Entries provided:
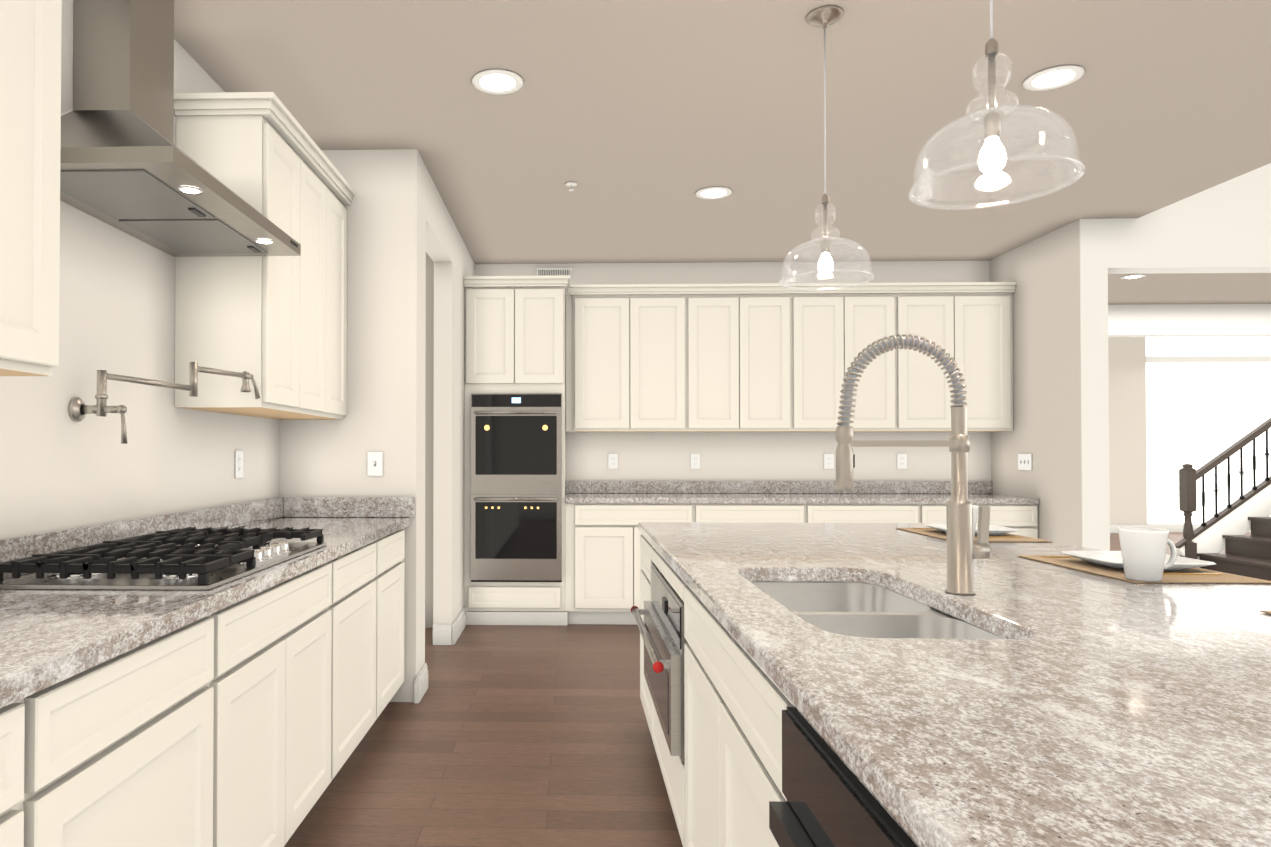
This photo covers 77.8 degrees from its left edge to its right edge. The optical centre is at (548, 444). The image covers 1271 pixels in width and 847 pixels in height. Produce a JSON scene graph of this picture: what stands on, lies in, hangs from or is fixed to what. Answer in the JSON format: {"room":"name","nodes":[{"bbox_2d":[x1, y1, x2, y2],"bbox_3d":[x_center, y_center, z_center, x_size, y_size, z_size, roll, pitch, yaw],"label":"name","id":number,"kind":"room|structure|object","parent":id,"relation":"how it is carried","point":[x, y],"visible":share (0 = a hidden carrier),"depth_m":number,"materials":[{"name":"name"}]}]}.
{"room":"kitchen","nodes":[
{"label":"kitchen","id":0,"kind":"room"},
{"bbox_2d":[0,0,279,538],"bbox_3d":[-1.501,-0.140,0.334,0.120,2.750,7.150,0,-1,2],"label":"wall","id":1,"kind":"structure","parent":0,"point":[60,469],"depth_m":2.49,"materials":[{"name":"paint"}]},
{"bbox_2d":[0,0,61,375],"bbox_3d":[-1.221,-0.721,1.477,0.373,1.140,0.478,0,-1,2],"label":"upper cabinet","id":2,"kind":"object","parent":1,"relation":"attached to","point":[30,89],"visible":1,"depth_m":1.53,"materials":[{"name":"white wood"}]},
{"bbox_2d":[69,362,259,443],"bbox_3d":[-1.212,-0.131,2.541,0.331,0.265,0.577,0,-1,2],"label":"pot filler","id":3,"kind":"object","parent":1,"relation":"attached to","point":[79,409],"visible":1,"depth_m":2.32,"materials":[{"name":"silver metal"}]},
{"bbox_2d":[60,0,300,256],"bbox_3d":[-1.147,-1.086,2.397,0.470,0.806,0.914,0,-1,2],"label":"range hood","id":4,"kind":"object","parent":1,"relation":"attached to","point":[128,166],"visible":1,"depth_m":2.28,"materials":[{"name":"metal"}]},
{"bbox_2d":[0,497,414,578],"bbox_3d":[-1.070,0.282,1.417,0.678,0.099,4.948,0,-1,2],"label":"backsplash","id":5,"kind":"structure","parent":1,"relation":"attached to","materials":[{"name":"stone"}]},
{"bbox_2d":[235,451,242,477],"bbox_3d":[-1.350,0.086,3.414,0.008,0.118,0.075,0,-1,2],"label":"outlet","id":6,"kind":"object","parent":1,"relation":"attached to","point":[238,464],"visible":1,"depth_m":3.40,"materials":[{"name":"white plastic"}]},
{"bbox_2d":[174,92,354,419],"bbox_3d":[-1.168,-0.699,3.367,0.373,1.140,1.078,0,-1,2],"label":"upper cabinet","id":7,"kind":"object","parent":1,"relation":"attached to","point":[276,326],"visible":0.98,"depth_m":2.89,"materials":[{"name":"white wood"}]},
{"bbox_2d":[280,149,425,701],"bbox_3d":[-1.056,-0.097,4.018,0.805,2.750,0.240,0,-1,2],"label":"wall","id":8,"kind":"structure","parent":0,"point":[386,289],"depth_m":3.90,"materials":[{"name":"paint"}]},
{"bbox_2d":[367,452,382,475],"bbox_3d":[-0.862,0.097,3.882,0.075,0.118,0.013,0,-1,2],"label":"light switch","id":9,"kind":"object","parent":8,"relation":"attached to","point":[375,463],"visible":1,"depth_m":3.88,"materials":[{"name":"white plastic"}]},
{"bbox_2d":[425,252,433,627],"bbox_3d":[-1.627,-0.078,5.615,1.795,2.750,0.100,0,-1,2],"label":"wall","id":10,"kind":"structure","parent":0,"point":[429,418],"depth_m":5.53,"materials":[{"name":"paint"}]},
{"bbox_2d":[426,168,474,623],"bbox_3d":[-0.679,-0.082,5.253,0.120,2.750,2.250,0,-1,2],"label":"wall","id":11,"kind":"structure","parent":0,"point":[447,251],"depth_m":5.06,"materials":[{"name":"paint"}]},
{"bbox_2d":[174,0,1270,304],"bbox_3d":[6.985,-1.657,2.243,20.000,0.330,11.400,0,-1,2],"label":"ceiling","id":12,"kind":"structure","parent":0,"point":[640,122],"depth_m":3.46,"materials":[{"name":"paint"}]},
{"bbox_2d":[472,69,522,93],"bbox_3d":[-0.208,-1.475,3.191,0.210,0.008,0.210,0,-1,2],"label":"recessed light","id":13,"kind":"object","parent":12,"relation":"in","point":[496,81],"visible":1,"depth_m":3.18,"materials":[{"name":"white plastic"}]},
{"bbox_2d":[565,182,576,190],"bbox_3d":[0.127,-1.448,4.401,0.070,0.035,0.070,0,-1,2],"label":"sprinkler","id":14,"kind":"object","parent":12,"relation":"attached to","point":[571,185],"visible":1,"depth_m":4.39,"materials":[{"name":"white metal"}]},
{"bbox_2d":[695,187,731,198],"bbox_3d":[0.961,-1.459,4.548,0.210,0.008,0.210,0,-1,2],"label":"recessed light","id":15,"kind":"object","parent":12,"relation":"in","point":[713,192],"visible":1,"depth_m":4.53,"materials":[{"name":"white plastic"}]},
{"bbox_2d":[778,5,874,290],"bbox_3d":[0.956,-1.022,2.703,0.313,0.926,0.313,0,-1,2],"label":"pendant light","id":16,"kind":"object","parent":12,"relation":"hanging from","point":[823,17],"visible":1,"depth_m":2.69,"materials":[{"name":"clear glass"}]},
{"bbox_2d":[908,0,1084,209],"bbox_3d":[0.907,-1.011,1.603,0.313,0.973,0.313,0,-1,2],"label":"pendant light","id":17,"kind":"object","parent":12,"relation":"hanging from","point":[993,157],"visible":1,"depth_m":1.59,"materials":[{"name":"clear glass"}]},
{"bbox_2d":[1023,65,1084,90],"bbox_3d":[2.038,-1.476,3.158,0.210,0.008,0.210,0,-1,2],"label":"recessed light","id":18,"kind":"object","parent":12,"relation":"in","point":[1053,77],"visible":1,"depth_m":3.15,"materials":[{"name":"white plastic"}]},
{"bbox_2d":[1120,274,1146,278],"bbox_3d":[5.008,-1.434,6.697,0.180,0.008,0.180,0,-1,2],"label":"recessed light","id":19,"kind":"object","parent":12,"relation":"in","point":[1133,276],"visible":0.98,"depth_m":6.68,"materials":[{"name":"white plastic"}]},
{"bbox_2d":[475,261,990,494],"bbox_3d":[1.527,-0.070,6.257,4.235,2.750,0.120,0,-1,2],"label":"wall","id":20,"kind":"structure","parent":0,"point":[736,456],"depth_m":6.20,"materials":[{"name":"paint"}]},
{"bbox_2d":[537,267,571,277],"bbox_3d":[0.043,-1.371,6.246,0.280,0.080,0.012,0,-1,2],"label":"air vent","id":21,"kind":"object","parent":20,"relation":"in","point":[553,271],"visible":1,"depth_m":6.24,"materials":[{"name":"white metal"}]},
{"bbox_2d":[566,284,633,431],"bbox_3d":[0.374,-0.648,6.047,0.483,1.100,0.372,0,-1,2],"label":"upper cabinet","id":22,"kind":"object","parent":20,"relation":"attached to","point":[599,317],"depth_m":5.90,"materials":[{"name":"white wood"}]},
{"bbox_2d":[608,454,617,468],"bbox_3d":[0.513,0.134,6.217,0.075,0.118,0.008,0,-1,2],"label":"electrical outlet","id":23,"kind":"object","parent":20,"relation":"attached to","point":[612,461],"visible":1,"depth_m":6.22,"materials":[{"name":"white plastic"}]},
{"bbox_2d":[634,284,689,431],"bbox_3d":[0.829,-0.648,6.035,0.428,1.100,0.372,0,-1,2],"label":"upper cabinet","id":24,"kind":"object","parent":20,"relation":"attached to","point":[661,311],"depth_m":5.89,"materials":[{"name":"white wood"}]},
{"bbox_2d":[690,454,699,468],"bbox_3d":[1.163,0.134,6.199,0.075,0.118,0.008,0,-1,2],"label":"electrical outlet","id":25,"kind":"object","parent":20,"relation":"attached to","point":[694,461],"visible":1,"depth_m":6.20,"materials":[{"name":"white plastic"}]},
{"bbox_2d":[690,284,741,431],"bbox_3d":[1.239,-0.648,6.023,0.392,1.100,0.372,0,-1,2],"label":"upper cabinet","id":26,"kind":"object","parent":20,"relation":"attached to","point":[715,309],"depth_m":5.88,"materials":[{"name":"white wood"}]},
{"bbox_2d":[742,283,797,431],"bbox_3d":[1.631,-0.648,6.013,0.393,1.100,0.372,0,-1,2],"label":"upper cabinet","id":27,"kind":"object","parent":20,"relation":"attached to","point":[760,357],"depth_m":5.87,"materials":[{"name":"white wood"}]},
{"bbox_2d":[566,481,992,492],"bbox_3d":[1.802,0.338,6.169,3.336,0.098,0.028,0,-1,2],"label":"backsplash","id":28,"kind":"structure","parent":20,"relation":"attached to","point":[571,486],"depth_m":6.16,"materials":[{"name":"grey stone"}]},
{"bbox_2d":[794,283,849,431],"bbox_3d":[2.021,-0.648,6.002,0.387,1.100,0.372,0,-1,2],"label":"upper cabinet","id":29,"kind":"object","parent":20,"relation":"attached to","point":[821,318],"depth_m":5.86,"materials":[{"name":"white wood"}]},
{"bbox_2d":[824,454,833,468],"bbox_3d":[2.212,0.134,6.170,0.075,0.118,0.008,0,-1,2],"label":"electrical outlet","id":30,"kind":"object","parent":20,"relation":"attached to","point":[828,461],"visible":1,"depth_m":6.17,"materials":[{"name":"white plastic"}]},
{"bbox_2d":[850,283,901,431],"bbox_3d":[2.408,-0.648,5.991,0.388,1.100,0.372,0,-1,2],"label":"upper cabinet","id":31,"kind":"object","parent":20,"relation":"attached to","point":[875,308],"depth_m":5.84,"materials":[{"name":"white wood"}]},
{"bbox_2d":[897,454,906,468],"bbox_3d":[2.782,0.134,6.154,0.075,0.118,0.008,0,-1,2],"label":"electrical outlet","id":32,"kind":"object","parent":20,"relation":"attached to","point":[901,461],"visible":1,"depth_m":6.15,"materials":[{"name":"white plastic"}]},
{"bbox_2d":[902,282,961,431],"bbox_3d":[2.815,-0.649,5.980,0.425,1.100,0.372,0,-1,2],"label":"upper cabinet","id":33,"kind":"object","parent":20,"relation":"attached to","point":[929,309],"depth_m":5.83,"materials":[{"name":"white wood"}]},
{"bbox_2d":[958,282,1016,431],"bbox_3d":[3.246,-0.649,5.968,0.438,1.100,0.372,0,-1,2],"label":"upper cabinet","id":34,"kind":"object","parent":20,"relation":"attached to","point":[985,309],"depth_m":5.82,"materials":[{"name":"white wood"}]},
{"bbox_2d":[284,532,1250,846],"bbox_3d":[7.054,1.317,4.707,20.000,0.060,16.400,0,-1,2],"label":"floor","id":35,"kind":"structure","parent":0,"point":[518,736],"depth_m":3.17,"materials":[{"name":"brown wood"}]},
{"bbox_2d":[0,681,47,846],"bbox_3d":[-1.102,0.805,0.865,0.643,0.873,0.615,0,-1,2],"label":"base cabinet","id":36,"kind":"object","parent":35,"relation":"on","point":[23,715],"depth_m":1.17,"materials":[{"name":"wood"}]},
{"bbox_2d":[48,601,227,846],"bbox_3d":[-1.085,0.812,1.479,0.643,0.873,0.613,0,-1,2],"label":"base cabinet","id":37,"kind":"object","parent":35,"relation":"on","point":[136,731],"depth_m":1.49,"materials":[{"name":"wood"}]},
{"bbox_2d":[0,517,409,700],"bbox_3d":[-1.082,0.353,1.416,0.653,0.040,4.948,0,-1,2],"label":"countertop","id":38,"kind":"structure","parent":37,"relation":"on","point":[55,619],"depth_m":1.82,"materials":[{"name":"grey stone"}]},
{"bbox_2d":[0,526,326,589],"bbox_3d":[-1.040,0.310,2.257,0.533,0.064,0.890,0,-1,2],"label":"cooktop","id":39,"kind":"object","parent":38,"relation":"in","point":[189,558],"depth_m":1.96,"materials":[{"name":"black metal"}]},
{"bbox_2d":[224,553,339,846],"bbox_3d":[-1.065,0.820,2.221,0.643,0.873,0.872,0,-1,2],"label":"base cabinet","id":40,"kind":"object","parent":35,"relation":"on","point":[230,675],"depth_m":2.18,"materials":[{"name":"wood"}]},
{"bbox_2d":[340,537,379,768],"bbox_3d":[-1.044,0.829,2.962,0.643,0.873,0.610,0,-1,2],"label":"base cabinet","id":41,"kind":"object","parent":35,"relation":"on","point":[360,566],"depth_m":3.00,"materials":[{"name":"wood"}]},
{"bbox_2d":[380,521,409,713],"bbox_3d":[-1.027,0.836,3.575,0.643,0.873,0.618,0,-1,2],"label":"base cabinet","id":42,"kind":"object","parent":35,"relation":"on","point":[392,546],"depth_m":3.56,"materials":[{"name":"wood"}]},
{"bbox_2d":[464,275,569,624],"bbox_3d":[-0.221,0.050,5.879,0.758,2.500,0.727,0,-1,2],"label":"tall cabinet","id":43,"kind":"object","parent":35,"relation":"on","point":[514,496],"visible":1,"depth_m":5.60,"materials":[{"name":"white wood"}]},
{"bbox_2d":[471,393,561,581],"bbox_3d":[-0.232,0.308,5.566,0.650,1.352,0.108,0,-1,2],"label":"double oven","id":44,"kind":"object","parent":43,"relation":"in","point":[516,438],"depth_m":5.57,"materials":[{"name":"silver metal"}]},
{"bbox_2d":[565,501,696,624],"bbox_3d":[0.585,0.864,5.892,0.918,0.873,0.638,0,-1,2],"label":"base cabinet","id":45,"kind":"object","parent":35,"relation":"on","point":[603,519],"depth_m":5.58,"materials":[{"name":"wood"}]},
{"bbox_2d":[565,493,1039,500],"bbox_3d":[1.794,0.405,5.861,3.336,0.040,0.643,0,-1,2],"label":"countertop","id":46,"kind":"structure","parent":45,"relation":"on","point":[569,496],"depth_m":5.62,"materials":[{"name":"grey stone"}]},
{"bbox_2d":[697,501,808,522],"bbox_3d":[1.439,0.863,5.868,0.790,0.873,0.638,0,-1,2],"label":"base cabinet","id":47,"kind":"object","parent":35,"relation":"on","point":[707,511],"depth_m":5.56,"materials":[{"name":"wood"}]},
{"bbox_2d":[631,526,922,846],"bbox_3d":[0.871,0.813,1.578,1.188,0.873,3.990,0,-1,2],"label":"kitchen island","id":48,"kind":"object","parent":35,"relation":"on","point":[741,765],"depth_m":1.57,"materials":[{"name":"wood"}]},
{"bbox_2d":[631,563,687,761],"bbox_3d":[0.357,0.677,2.622,0.101,0.441,0.846,0,-1,2],"label":"microwave","id":49,"kind":"object","parent":48,"relation":"in","point":[662,628],"depth_m":2.37,"materials":[{"name":"silver metal"}]},
{"bbox_2d":[769,707,917,846],"bbox_3d":[0.330,0.746,0.829,0.055,0.740,0.596,0,-1,2],"label":"dishwasher","id":50,"kind":"object","parent":48,"relation":"in","point":[826,805],"depth_m":0.96,"materials":[{"name":"black plastic"}]},
{"bbox_2d":[639,522,1270,846],"bbox_3d":[1.070,0.354,1.568,1.430,0.040,4.030,0,-1,2],"label":"island countertop","id":51,"kind":"structure","parent":48,"relation":"on","point":[1107,712],"depth_m":1.06,"materials":[{"name":"grey stone"}]},
{"bbox_2d":[747,574,1006,633],"bbox_3d":[0.689,0.471,1.752,0.431,0.212,0.870,0,-1,2],"label":"sink","id":52,"kind":"object","parent":51,"relation":"in","point":[839,605],"depth_m":1.99,"materials":[{"name":"silver metal"}]},
{"bbox_2d":[835,334,990,593],"bbox_3d":[0.829,0.042,1.783,0.342,0.588,0.062,0,-1,2],"label":"faucet","id":53,"kind":"object","parent":51,"relation":"on","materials":[{"name":"silver metal"}]},
{"bbox_2d":[897,528,1051,541],"bbox_3d":[1.628,0.349,3.038,0.345,0.002,0.500,0,-1,2],"label":"placemat","id":54,"kind":"object","parent":51,"relation":"on","point":[935,533],"visible":0.5,"depth_m":2.94,"materials":[{"name":"brown wicker"}]},
{"bbox_2d":[923,523,1019,535],"bbox_3d":[1.641,0.334,3.048,0.270,0.027,0.270,0,-1,2],"label":"plate","id":55,"kind":"object","parent":54,"relation":"on","point":[995,530],"visible":0.56,"depth_m":3.03,"materials":[{"name":"white ceramic"}]},
{"bbox_2d":[973,505,978,539],"bbox_3d":[1.509,0.282,2.822,0.131,0.125,0.102,0,-1,2],"label":"mug","id":56,"kind":"object","parent":54,"relation":"on","point":[975,510],"visible":0.21,"depth_m":2.79,"materials":[{"name":"white ceramic"}]},
{"bbox_2d":[975,536,1021,537],"bbox_3d":[1.637,0.344,2.903,0.230,0.004,0.025,0,-1,2],"label":"fork","id":57,"kind":"object","parent":54,"relation":"on","point":[1003,537],"visible":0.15,"depth_m":2.90,"materials":[{"name":"gold metal"}]},
{"bbox_2d":[1016,555,1270,582],"bbox_3d":[1.603,0.339,2.148,0.345,0.002,0.500,0,-1,2],"label":"placemat","id":58,"kind":"object","parent":51,"relation":"on","point":[1078,564],"visible":0.58,"depth_m":2.04,"materials":[{"name":"brown wicker"}]},
{"bbox_2d":[1041,556,1071,556],"bbox_3d":[1.611,0.338,2.352,0.250,0.004,0.015,0,-1,2],"label":"knife","id":59,"kind":"object","parent":58,"relation":"on","point":[1056,556],"visible":0.29,"depth_m":2.35,"materials":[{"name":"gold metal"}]},
{"bbox_2d":[1060,551,1215,570],"bbox_3d":[1.616,0.324,2.158,0.270,0.027,0.270,0,-1,2],"label":"plate","id":60,"kind":"object","parent":58,"relation":"on","point":[1111,559],"visible":0.56,"depth_m":2.15,"materials":[{"name":"white ceramic"}]},
{"bbox_2d":[1118,527,1176,581],"bbox_3d":[1.484,0.272,1.933,0.131,0.125,0.102,0,-1,2],"label":"mug","id":61,"kind":"object","parent":58,"relation":"on","point":[1143,551],"visible":1,"depth_m":1.90,"materials":[{"name":"white ceramic"}]},
{"bbox_2d":[1163,573,1221,574],"bbox_3d":[1.612,0.334,2.013,0.230,0.004,0.025,0,-1,2],"label":"fork","id":62,"kind":"object","parent":58,"relation":"on","point":[1192,573],"visible":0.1,"depth_m":2.01,"materials":[{"name":"gold metal"}]},
{"bbox_2d":[809,501,924,522],"bbox_3d":[2.234,0.863,5.846,0.800,0.873,0.638,0,-1,2],"label":"base cabinet","id":63,"kind":"object","parent":35,"relation":"on","point":[819,511],"depth_m":5.53,"materials":[{"name":"wood"}]},
{"bbox_2d":[925,501,1039,538],"bbox_3d":[3.048,0.863,5.823,0.828,0.873,0.638,0,-1,2],"label":"base cabinet","id":64,"kind":"object","parent":35,"relation":"on","point":[1021,515],"depth_m":5.51,"materials":[{"name":"wood"}]},
{"bbox_2d":[1174,418,1270,580],"bbox_3d":[8.636,-0.592,7.547,4.158,3.824,1.340,0,-1,2],"label":"staircase","id":65,"kind":"structure","parent":35,"relation":"on","point":[1228,527],"depth_m":8.16,"materials":[{"name":"brown wood"}]},
{"bbox_2d":[989,219,1109,550],"bbox_3d":[3.542,-0.078,5.591,0.170,2.750,1.100,0,-1,2],"label":"wall column","id":66,"kind":"structure","parent":0,"point":[1060,431],"depth_m":5.26,"materials":[{"name":"paint"}]},
{"bbox_2d":[1018,454,1031,469],"bbox_3d":[3.451,0.128,5.671,0.013,0.118,0.165,0,-1,2],"label":"light switch","id":67,"kind":"object","parent":66,"relation":"attached to","point":[1024,461],"visible":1,"depth_m":5.66,"materials":[{"name":"white plastic"}]},
{"bbox_2d":[1107,163,1270,273],"bbox_3d":[10.336,-1.476,4.954,13.450,0.670,0.170,0,-1,2],"label":"wall","id":68,"kind":"structure","parent":0,"point":[1224,227],"depth_m":5.04,"materials":[{"name":"white paint"}]},
{"bbox_2d":[1108,337,1270,524],"bbox_3d":[10.455,-0.261,9.203,13.449,3.200,6.260,0,-1,2],"label":"wall","id":69,"kind":"structure","parent":0,"point":[1177,403],"depth_m":12.23,"materials":[{"name":"paint"}]},
{"bbox_2d":[414,524,1250,702],"bbox_3d":[7.396,1.260,7.966,19.498,0.130,8.668,0,-1,2],"label":"baseboard","id":70,"kind":"structure","parent":69,"relation":"attached to","point":[446,634],"depth_m":5.03,"materials":[{"name":"white wood"}]},
{"bbox_2d":[1108,304,1270,336],"bbox_3d":[10.419,-1.496,7.928,13.450,0.760,0.160,0,-1,2],"label":"beam","id":71,"kind":"structure","parent":0,"point":[1191,320],"depth_m":7.96,"materials":[{"name":"white paint"}]}
]}

What the task asks:
Count of lines with the string "clear" in the material above: give that number only.

Written solution:
2